Just when I thought I couldn’t like Kingsolver any more, she made it clear she loves Italy almost as much as I do. She’s Italian by marriage and visited Italy after planning for 10 years. I’m Italian by way of my heart. There’s not a drop of Italian blood coursing through my veins, but I fell in love with Italy when we were there 10 years ago. (I hope to get back one day — maybe to celebrate our 20th wedding anniversary? That gives me about three years to plan!) The sights, the sounds, the smells, the tastes, the people. Oh, what a delicious country! The people we met were kind, generous, loud, funny, beautiful and hospitable. Hospitality in Italy always involves food. Amazing food. No matter how simple or elaborate.
We were “welcomed” to Italy with an unannounced train stop, dozens of police with guns drawn, checking everyone’s passport. We were told they were looking for a fugitive, and, no, this wasn’t standard procedure for welcoming guests to the country. It was thrilling. You know … in a death-defying rollercoaster kind of way.
But our real welcome involved food. We shared a compartment on the train with a young couple. They had packed a large lunch, and they insisted on sharing with us. How could we say no? We couldn’t.
Everything we ate and drank in Italy was so much more than satisfying. Everything else was a feast for the senses.
The young women who zipped through Florence on mopeds, which you would think would be quite a dirty business, but, no. They would stop and step away without a hair out of place, perfectly ironed, manicured and looking as if they belonged on the cover of a fashion magazine. Stunning. And the men. There were groups of them posing together in their clean white shirts, crisp pants and shiny shoes. Gorgeous. There were others dressed as gladiators in Rome, speaking dozens of languages to passers-by (sometimes to one person relunctant to speak, in an effort to determine which language she spoke) — hugging, kissing and cajoling them into signing on for a guided tour.
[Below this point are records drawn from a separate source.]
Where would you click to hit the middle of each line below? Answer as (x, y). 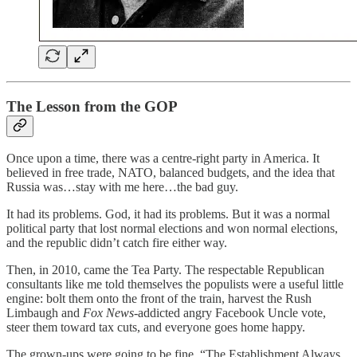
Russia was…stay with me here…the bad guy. (122, 187)
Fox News (108, 313)
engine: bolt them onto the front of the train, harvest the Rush (159, 299)
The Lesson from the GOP (92, 106)
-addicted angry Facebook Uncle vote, (230, 313)
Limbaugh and (45, 313)
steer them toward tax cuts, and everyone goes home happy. (156, 328)
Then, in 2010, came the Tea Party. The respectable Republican (165, 270)
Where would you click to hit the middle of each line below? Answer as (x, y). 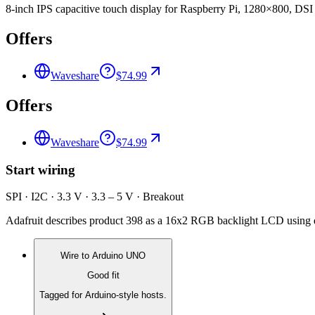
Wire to (76, 255)
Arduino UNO (119, 255)
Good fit (103, 275)
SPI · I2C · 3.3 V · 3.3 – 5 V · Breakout (95, 197)
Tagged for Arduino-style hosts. (103, 295)
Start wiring (40, 169)
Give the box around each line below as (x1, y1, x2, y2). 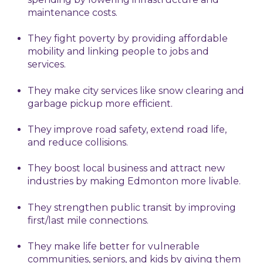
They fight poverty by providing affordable (28, 33, 228, 45)
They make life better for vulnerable (28, 241, 200, 252)
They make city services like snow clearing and (28, 85, 245, 96)
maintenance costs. (28, 6, 118, 18)
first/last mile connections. (28, 214, 149, 226)
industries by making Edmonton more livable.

Watching Italians eat (especially men, I have to say) is a form of tourism the books don’t tell you about. They close their eyes, raise their eyebrows into accent marks, and make sounds of acute appreciation. It’s fairly sexy. Of course I don’t know how these men behave at home, if they help with the cooking or are vain and boorish and mistreat their wives. I realized Mediterranean cultures have their issues. Fine, don’t burst my bubble. I didn’t want to marry these guys, I just wanted to watch. (Kingsolver, Animal, Vegetable, Miracle, p. 247)
The Italians we met were never ones to give up on us. We stopped at a small shop in Pisa. It offered pizza by the slice, which was freshly made and under glass. Their version of fast food, I suppose? I was tired and ready to give up with my questions in not-even-close Italian. The woman behind the counter sensed my frustration. She came around front, took me by the arm, speaking the whole time, pointing, gesturing, smiling. She didn’t want to let me go without eating some of her wonderful pizza. And it was wonderful. So was she.
As is Barbara Kingsolver. Hands to my heart, she’s better than a cup of perfect cappuccino — when it’s offered, don’t ever pass it up and then savor every last sip. (And, no. She didn’t make me cry about turkeys, not one little bit. OK. Maybe just a little bit, dangit. But all the laughs made up for that.)